PROVIDED DATA:
***

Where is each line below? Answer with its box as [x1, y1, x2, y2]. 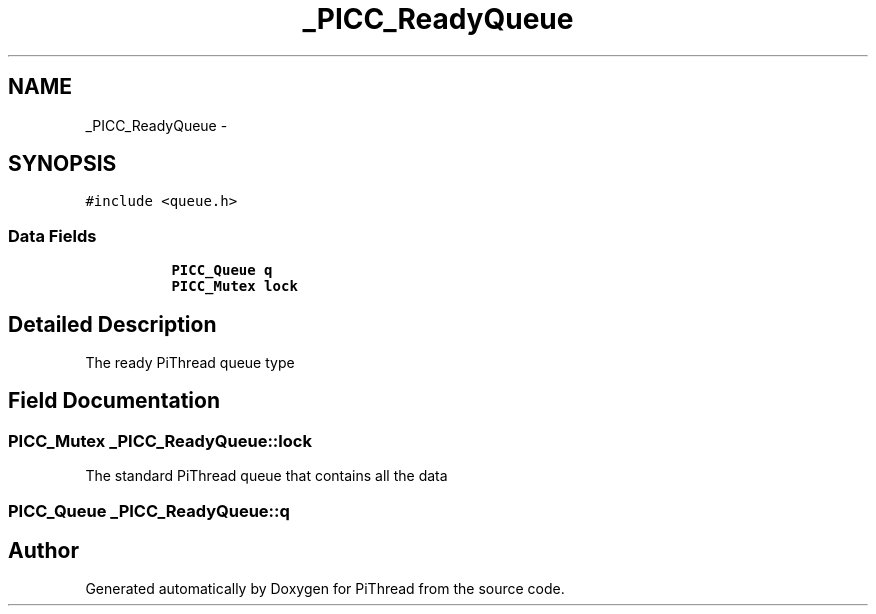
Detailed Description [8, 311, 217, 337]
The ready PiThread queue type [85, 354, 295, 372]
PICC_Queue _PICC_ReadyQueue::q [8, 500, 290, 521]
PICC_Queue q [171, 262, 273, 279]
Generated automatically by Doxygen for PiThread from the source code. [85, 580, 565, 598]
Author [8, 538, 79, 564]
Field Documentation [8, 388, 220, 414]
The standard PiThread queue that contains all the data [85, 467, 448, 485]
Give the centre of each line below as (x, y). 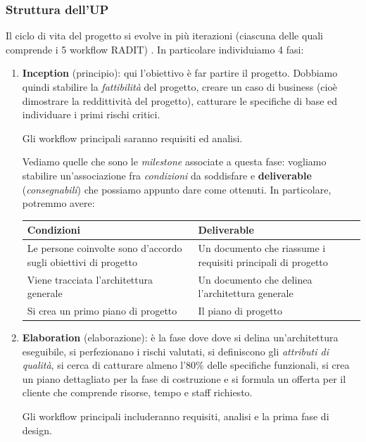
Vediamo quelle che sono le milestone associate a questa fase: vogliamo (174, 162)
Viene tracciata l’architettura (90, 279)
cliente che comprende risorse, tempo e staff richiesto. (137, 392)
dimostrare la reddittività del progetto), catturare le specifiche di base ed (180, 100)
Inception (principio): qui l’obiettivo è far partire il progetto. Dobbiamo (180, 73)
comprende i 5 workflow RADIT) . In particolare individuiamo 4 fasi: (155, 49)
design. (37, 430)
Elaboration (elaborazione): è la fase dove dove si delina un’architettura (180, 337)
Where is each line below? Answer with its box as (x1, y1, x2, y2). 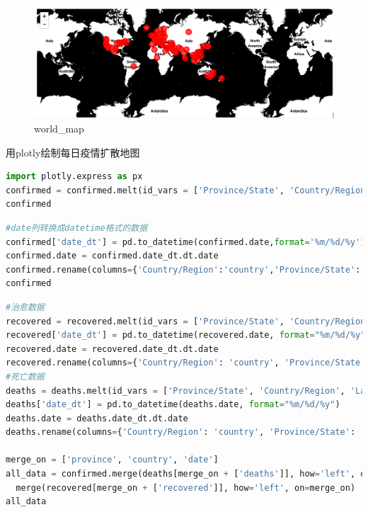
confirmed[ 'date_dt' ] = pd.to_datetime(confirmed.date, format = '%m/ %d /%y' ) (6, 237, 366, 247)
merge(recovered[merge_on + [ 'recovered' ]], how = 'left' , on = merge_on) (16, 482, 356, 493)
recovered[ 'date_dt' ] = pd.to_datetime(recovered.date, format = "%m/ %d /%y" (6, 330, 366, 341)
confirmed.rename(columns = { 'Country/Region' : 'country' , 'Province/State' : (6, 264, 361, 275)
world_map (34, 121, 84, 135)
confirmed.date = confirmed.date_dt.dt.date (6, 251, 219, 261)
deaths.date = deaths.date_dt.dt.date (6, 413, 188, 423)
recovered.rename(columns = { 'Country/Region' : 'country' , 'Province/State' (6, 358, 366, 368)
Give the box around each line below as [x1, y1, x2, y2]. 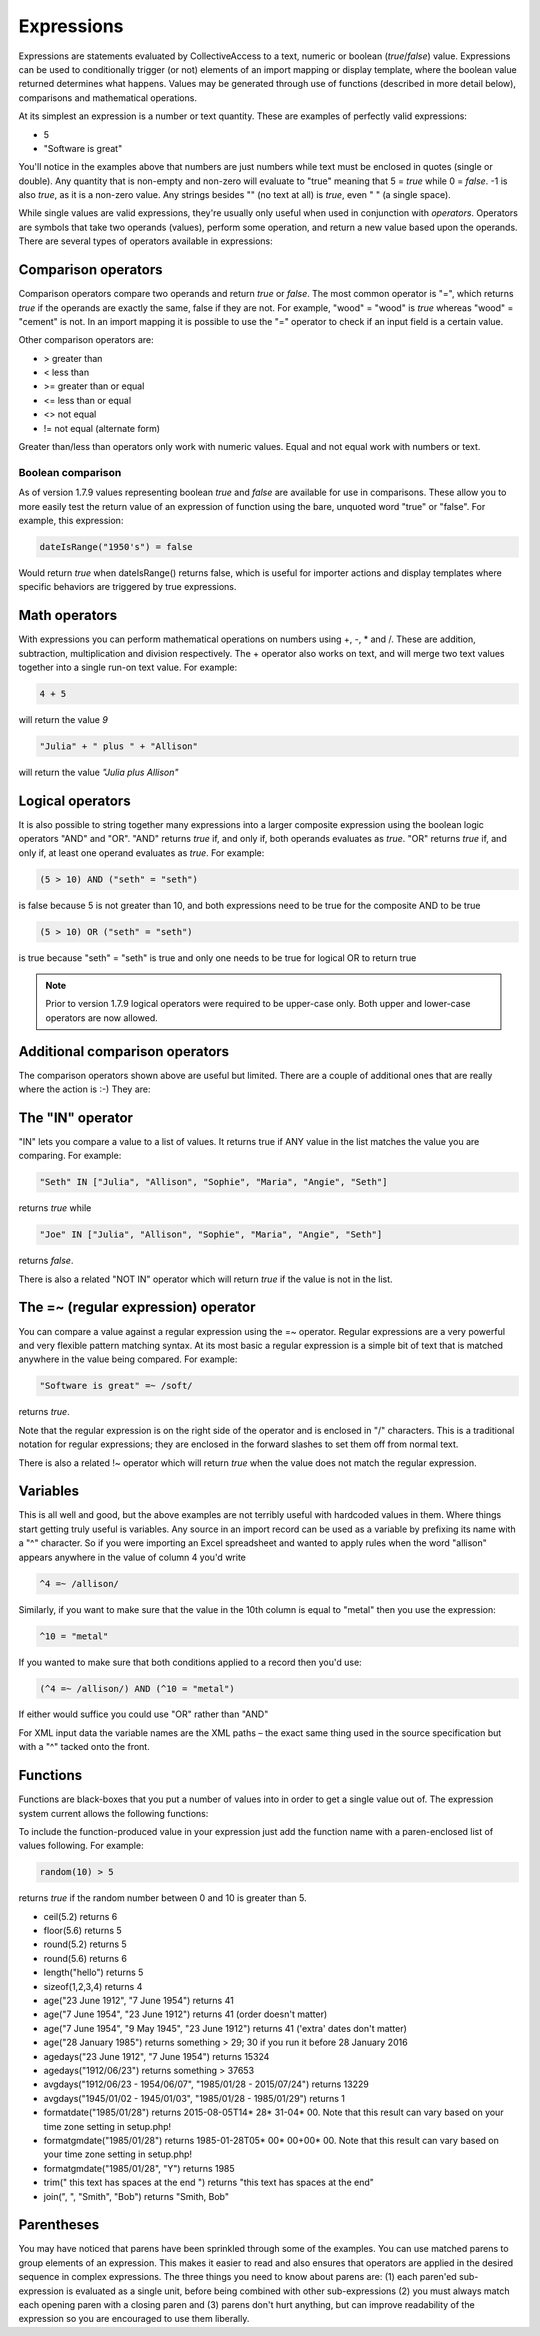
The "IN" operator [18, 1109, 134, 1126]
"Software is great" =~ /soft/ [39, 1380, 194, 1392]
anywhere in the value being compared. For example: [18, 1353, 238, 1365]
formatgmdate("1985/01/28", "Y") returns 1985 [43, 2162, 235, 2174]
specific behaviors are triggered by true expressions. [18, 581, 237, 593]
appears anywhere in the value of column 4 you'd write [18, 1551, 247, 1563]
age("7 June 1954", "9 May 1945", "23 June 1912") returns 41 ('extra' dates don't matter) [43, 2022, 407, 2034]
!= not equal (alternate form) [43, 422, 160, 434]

***

WORK REQUEST: A word-for-word reproduction is needed of the lines above from the line containing "PICC_Queue _PICC_ReadyQueue::q [8, 500, 290, 521]" through the line containing "Viene tracciata l’architettura (90, 279)", with both ends kept and no pictures.

ANSWER FOR THE TASK:
PICC_Queue _PICC_ReadyQueue::q [8, 500, 290, 521]
PICC_Queue q [171, 262, 273, 279]
Generated automatically by Doxygen for PiThread from the source code. [85, 580, 565, 598]
Author [8, 538, 79, 564]
Field Documentation [8, 388, 220, 414]
The standard PiThread queue that contains all the data [85, 467, 448, 485]
Give the centre of each line below as (x, y). 
Vediamo quelle che sono le milestone associate a questa fase: vogliamo (174, 162)
Viene tracciata l’architettura (90, 279)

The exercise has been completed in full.